▶ [YOUR INSTRUCTIONS]: Copies of all lines that contain "practices" are needed; take them from the data below.

---

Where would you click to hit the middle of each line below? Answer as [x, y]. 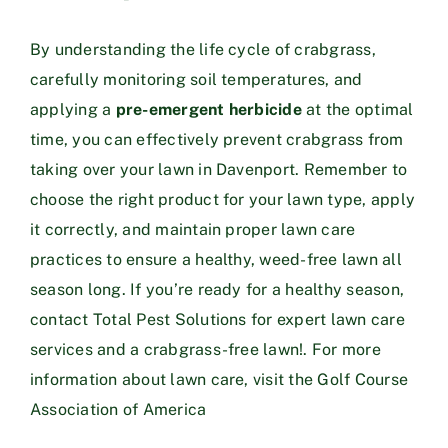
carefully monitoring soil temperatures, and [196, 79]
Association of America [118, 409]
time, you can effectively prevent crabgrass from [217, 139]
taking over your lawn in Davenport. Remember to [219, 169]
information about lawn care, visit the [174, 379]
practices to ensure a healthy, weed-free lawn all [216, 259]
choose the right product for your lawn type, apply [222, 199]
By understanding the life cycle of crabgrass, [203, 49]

---

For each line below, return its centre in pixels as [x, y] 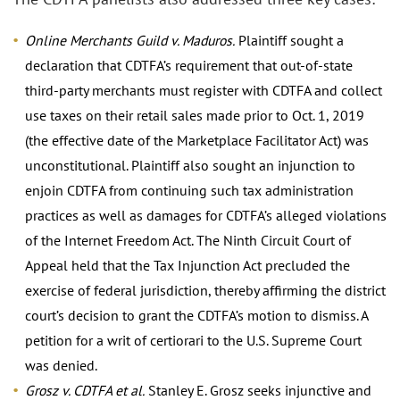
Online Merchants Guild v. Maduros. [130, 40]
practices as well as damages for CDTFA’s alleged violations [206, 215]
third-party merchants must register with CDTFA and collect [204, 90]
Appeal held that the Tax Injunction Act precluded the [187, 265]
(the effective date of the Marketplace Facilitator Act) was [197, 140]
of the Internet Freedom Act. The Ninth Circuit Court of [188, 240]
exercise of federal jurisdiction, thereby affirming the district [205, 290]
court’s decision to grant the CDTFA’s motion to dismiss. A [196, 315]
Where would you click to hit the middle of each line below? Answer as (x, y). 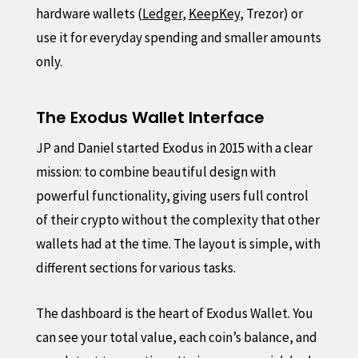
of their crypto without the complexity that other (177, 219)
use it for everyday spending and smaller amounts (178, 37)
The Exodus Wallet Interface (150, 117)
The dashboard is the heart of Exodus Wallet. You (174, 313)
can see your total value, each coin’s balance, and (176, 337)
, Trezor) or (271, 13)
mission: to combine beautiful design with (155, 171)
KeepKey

---

▶ [ANSWER SECTION]:
practices to ensure a healthy, weed-free lawn all [216, 259]
practices as well as damages for CDTFA’s alleged violations [206, 215]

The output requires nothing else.